Similar to splisosm.hyptest_np.SplisosmNP.test_differential_usage(), here we also support two types of association tests but implicitly:

  • Unconditional (when model_type='glm'): test the unconditional association between isoform usage ratios and the covariate of interest (H_0: beta = 0).

  • Conditional (when model_type='glmm-full'): test for association (H_0: beta = 0) conditioned on the spatial random effect.

Parameters:
  • method ({"score", "wald"}, optional) –

    Depending on whether the design matrix is used for model fitting, different methods must be used for hypothesis testing:

    • "wald" when models were fit with fit(..., with_design_mtx=True).

    • "score" when models were fit with fit(..., with_design_mtx=False).

    Caution

    The Wald statistic with GLM/GLMM is empirically anti-conserved (i.e., lots of false positives). Always use method="score" when possible.

  • print_progress (bool, optional) – Whether to show the progress bar. Default to True.

  • return_results (bool, optional) – Whether to return the test statistics and p-values. If False, the results are stored in self._du_test_results.

Returns:

If return_results is True, returns dict with test statistics and p-values. Otherwise, returns None and stores results in self._du_test_results.

Return type:

dict or None

test_spatial_variability(method='llr', use_perm_null=False, return_results=False, print_progress=True, n_perms_per_gene=None, **kwargs)#

Parametric test for spatial variability.

Caution

The likelihood ratio statistic is not well-calibrated for sparse data. We recommend the non-parametric HSIC-based tests in splisosm.hyptest_np.SplisosmNP for spatial variability testing.

Note that the parametric and non-parametric tests are assymptotically equivalent under the null. See [SFW+26] for detailed theoretical analysis.

Parameters:
  • method ({"llr"}, optional) – The test method. Currently only support "llr", the likelihood ratio test (H_0: theta = 0, i.e. no spatial variance).

  • use_perm_null (bool, optional) – Whether to generate the null distribution from permutation. If False, use the chi-square with df = n_var_components as the null.

  • return_results (bool, optional) – Whether to return the test statistics and p-values. If False, the results will be stored in self._sv_test_results.

  • print_progress (bool, optional) – Whether to show the progress bar for permutation. Default to True.

  • n_perms_per_gene (int or None, optional) – Number of permutations per gene when use_perm_null=True. Default to 20.

  • **kwargs (Any) – Additional arguments passed to self._fit_sv_llr_perm() if use_perm_null = True.

Returns:

If return_results is True, returns dict with test statistics and p-values. Otherwise returns None.

Return type:

dict or None

adata: AnnData | None#

Source AnnData object; None before setup_data().

covariate_names: list[str]#

Covariate display names (length n_factors).

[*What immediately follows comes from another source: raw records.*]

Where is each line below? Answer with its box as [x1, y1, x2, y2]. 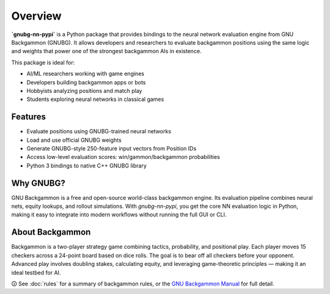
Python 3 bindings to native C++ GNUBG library [26, 162, 147, 169]
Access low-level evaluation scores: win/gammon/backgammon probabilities [26, 153, 220, 161]
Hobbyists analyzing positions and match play [26, 87, 142, 94]
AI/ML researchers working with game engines [26, 70, 145, 78]
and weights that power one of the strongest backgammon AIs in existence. [11, 48, 202, 55]
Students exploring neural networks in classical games [26, 95, 164, 103]
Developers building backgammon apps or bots [26, 78, 146, 86]
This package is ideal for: [11, 59, 75, 66]
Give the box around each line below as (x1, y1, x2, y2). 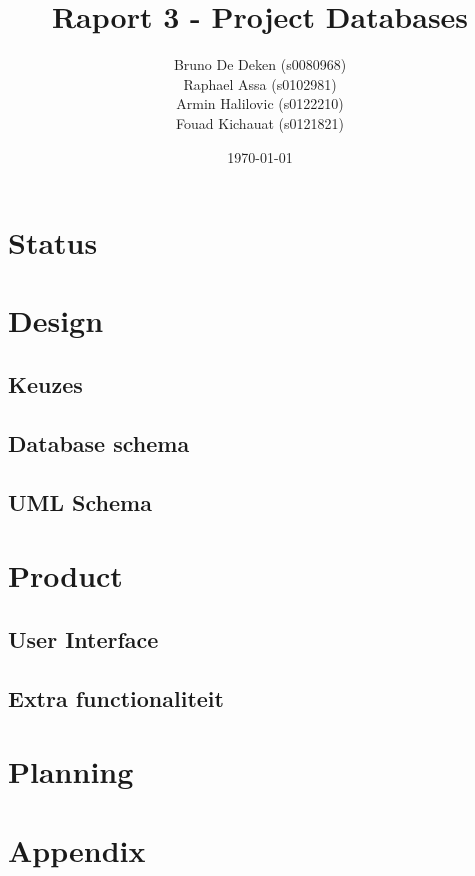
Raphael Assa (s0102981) (183, 73, 337, 94)
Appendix (8, 829, 146, 870)
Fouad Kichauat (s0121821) (176, 112, 344, 133)
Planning (8, 751, 134, 792)
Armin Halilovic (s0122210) (176, 93, 344, 114)
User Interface (8, 623, 159, 654)
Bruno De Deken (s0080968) (173, 54, 347, 75)
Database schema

design_mtx: Tensor | None#

Design matrix (n_spots, n_factors); None if no covariates.

property filtered_adata: AnnData#

The filtered AnnData of shape (n_spots, sum(n_isos_per_gene)).

This is the data used internally after setup_data(). It is a copy of the input adata, subsetted to the retained spots and isoforms after filtering.

Raises:

RuntimeError – If setup_data() has not been called.

Return type:

AnnData

gene_names: list[str]#

Gene display names (length n_genes).

n_factors: int#

Number of covariates for differential usage testing.

n_genes: int#

Number of genes after filtering.

n_isos_per_gene: list[int]#

Number of isoforms per gene (list of length n_genes).

n_spots: int#

Number of spatial spots.

sp_kernel: Any#

Spatial kernel (SpatialCovKernel for 'glmm-full', IdentityKernel for 'glmm-null', None for 'glm'). Set by setup_data().